Hand back every line from the beginning of the data below through the line containing "But when you", word for word and free of pictures.

┌─ Data

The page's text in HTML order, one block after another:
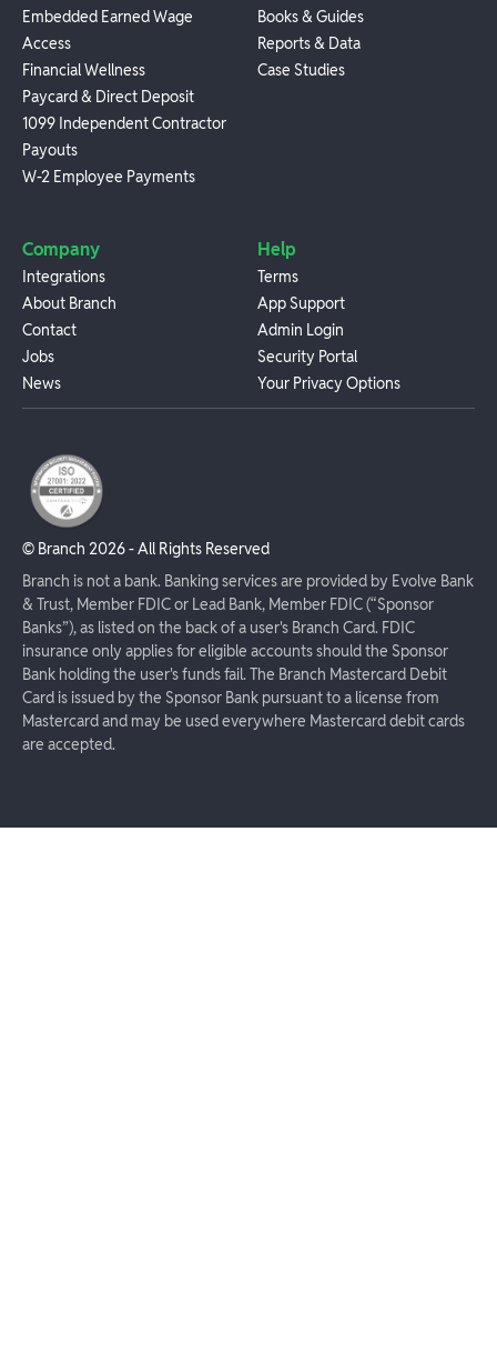
Embedded Earned Wage
Access
Financial Wellness
Paycard & Direct Deposit
1099 Independent Contractor
Payouts
W-2 Employee Payments
Books & Guides
Reports & Data
Case Studies
Company
Integrations
About Branch
Contact
Jobs
News
Help
Terms
App Support
Admin Login
Security Portal
Your Privacy Options
© Branch 2026- All Rights Reserved
Branch is not a bank. Banking services are provided by Evolve Bank
& Trust, Member FDIC or Lead Bank, Member FDIC (“Sponsor
Banks”), as listed on the back of a user's Branch Card. FDIC
insurance only applies for eligible accounts should the Sponsor
Bank holding the user's funds fail. The Branch Mastercard Debit
Card is issued by the Sponsor Bank pursuant to a license from
Mastercard and may be used everywhere Mastercard debit cards
are accepted.
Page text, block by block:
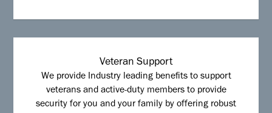
Veteran Support
We provide Industry leading benefits to support
veterans and active-duty members to provide
security for you and your family by offering robust
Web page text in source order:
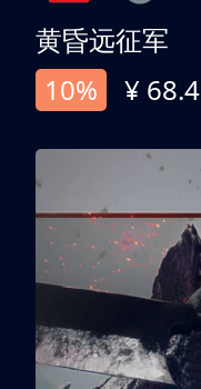
黄昏远征军
10%
¥ 68.4
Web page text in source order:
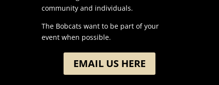
community and individuals.
The Bobcats want to be part of your
event when possible.
EMAIL US HERE
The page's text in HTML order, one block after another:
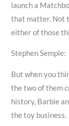
launch a
that matter. Not
either of those
Stephen Semple:
But when you
the two of them
history, Barbie
the toy business.
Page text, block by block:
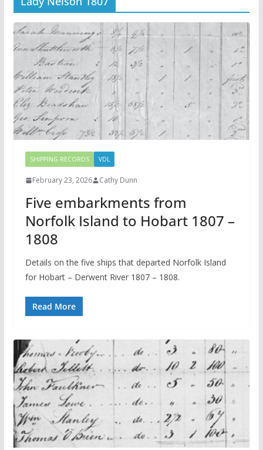
SHIPPING RECORDS VDL
February 23, 2026 Cathy Dunn
Five embarkments from
Norfolk Island to Hobart 1807 –
1808
Details on the five ships that departed Norfolk Island
for Hobart – Derwent River 1807 – 1808.
Read More
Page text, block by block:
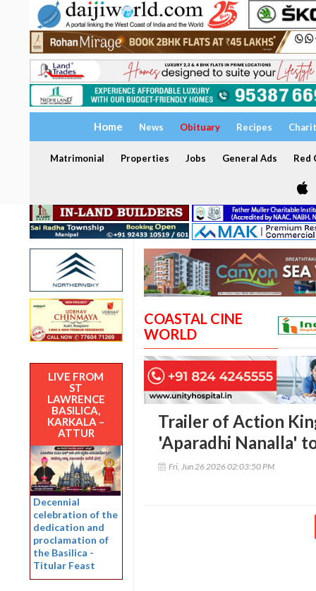
Home News Obituary Recipes
Matrimonial Properties Jobs General Ads Red
LIVE FROM
ST
LAWRENCE
BASILICA,
KARKALA –
ATTUR
Decennial
celebration of the
dedication and
proclamation of
the Basilica -
Titular Feast
COASTAL CINE
WORLD
Trailer of Action
'Aparadhi Nanalla'
Fri, Jun 26 2026 02:03:50 PM
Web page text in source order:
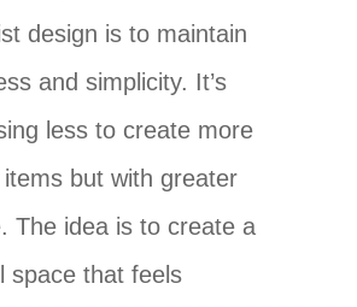
design is to maintain
and simplicity. It’s
less to create more
but with greater
The idea is to create a
space that feels
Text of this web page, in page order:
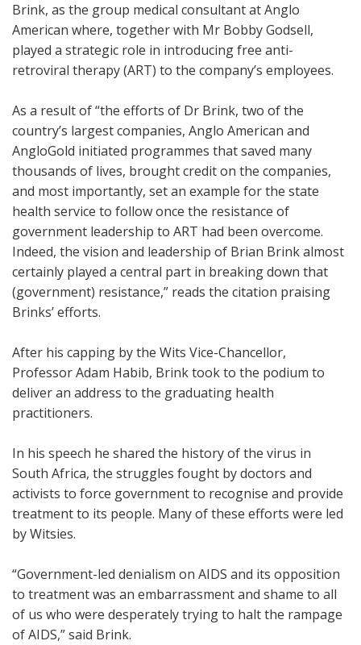
Brink, as the group medical consultant at Anglo
American where, together with Mr Bobby Godsell,
played a strategic role in introducing free anti-
retroviral therapy (ART) to the company’s employees.
As a result of “the efforts of Dr Brink, two of the
country’s largest companies, Anglo American and
AngloGold initiated programmes that saved many
thousands of lives, brought credit on the companies,
and most importantly, set an example for the state
health service to follow once the resistance of
government leadership to ART had been overcome.
Indeed, the vision and leadership of Brian Brink almost
certainly played a central part in breaking down that
(government) resistance,” reads the citation praising
Brinks’ efforts.
After his capping by the Wits Vice-Chancellor,
Professor Adam Habib, Brink took to the podium to
deliver an address to the graduating health
practitioners.
In his speech he shared the history of the virus in
South Africa, the struggles fought by doctors and
activists to force government to recognise and provide
treatment to its people. Many of these efforts were led
by Witsies.
“Government-led denialism on AIDS and its opposition
to treatment was an embarrassment and shame to all
of us who were desperately trying to halt the rampage
of AIDS,” said Brink.
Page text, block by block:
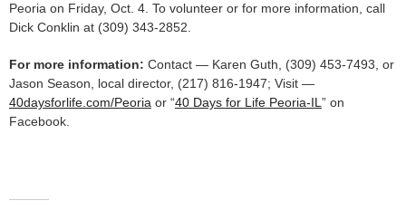
Peoria on Friday, Oct. 4. To volunteer or for more information, call
Dick Conklin at (309) 343-2852.
For more information: Contact — Karen Guth, (309) 453-7493, or
Jason Season, local director, (217) 816-1947; Visit —
40daysforlife.com/Peoria or “40 Days for Life Peoria-IL” on
Facebook.
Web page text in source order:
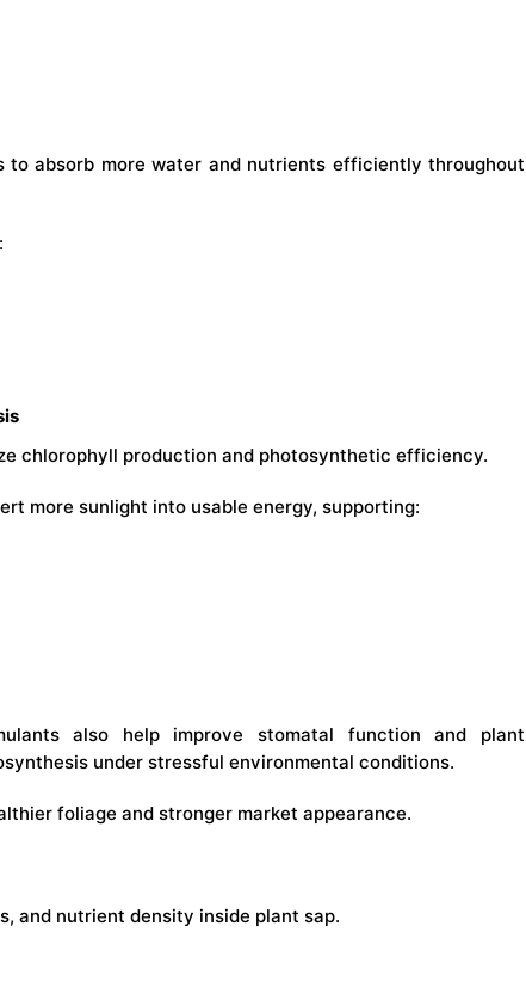
absorb more water and nutrients efficiently throughout
chlorophyll production and photosynthetic efficiency.
more sunlight into usable energy, supporting:
also help improve stomatal function and plant
under stressful environmental conditions.
foliage and stronger market appearance.
and nutrient density inside plant sap.

└─

Response to the exercise:
The page's text in HTML order, one block after another:
Embedded Earned Wage
Access
Financial Wellness
Paycard & Direct Deposit
1099 Independent Contractor
Payouts
W-2 Employee Payments
Books & Guides
Reports & Data
Case Studies
Company
Integrations
About Branch
Contact
Jobs
News
Help
Terms
App Support
Admin Login
Security Portal
Your Privacy Options
© Branch 2026- All Rights Reserved
Branch is not a bank. Banking services are provided by Evolve Bank
& Trust, Member FDIC or Lead Bank, Member FDIC (“Sponsor
Banks”), as listed on the back of a user's Branch Card. FDIC
insurance only applies for eligible accounts should the Sponsor
Bank holding the user's funds fail. The Branch Mastercard Debit
Card is issued by the Sponsor Bank pursuant to a license from
Mastercard and may be used everywhere Mastercard debit cards
are accepted.
Page text, block by block:
Veteran Support
We provide Industry leading benefits to support
veterans and active-duty members to provide
security for you and your family by offering robust
Web page text in source order:
黄昏远征军
10%
¥ 68.4
Web page text in source order:
community and individuals.
The Bobcats want to be part of your
event when possible.
EMAIL US HERE
The page's text in HTML order, one block after another:
launch a
that matter. Not
either of those
Stephen Semple:
But when you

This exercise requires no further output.